Because of their ethnocentric bias, both the social pathologists and the genetic racists have wrongly presumed that linguistic competence is synonymous with the development of standard English and, thus, they incorrectly interpret the different, yet highly abstract and complex, non-standard vernacular used by Negroes as evidence of linguistic incompetence or underdevelopment (Baratz, J., 1969). Both share the view that to speak any linguistic system other than standard English is to be deficient and inferior.

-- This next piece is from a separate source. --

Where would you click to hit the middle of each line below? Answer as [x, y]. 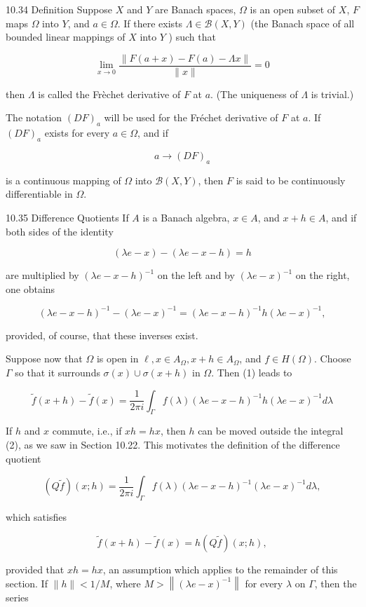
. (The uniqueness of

Since as early as 1859, when Müller (1859) wrote the History of Ancient Sanskrit Literature, the racist contention has been that languages (and their cognitive components) could be hierarchically ordered. Müller himself offered German as the "best" language for conceptualization, but it will not surprise anyone to learn that at various times and according to various writers, the "best" language has been the language of the particular person doing the thinking about the matter. Thus, the ethnocentrism of the social pathology model, which defines a difference as a deficit, forces the misguided egalitarian into testing a racist assumption that some languages are better than others.

THE LOGIC OF INTERVENTION

It is important, then, to understand that the entire intervention model of Head Start rests on an assumption of linguistic and cognitive deficits which must be remedied if the child is to succeed in school.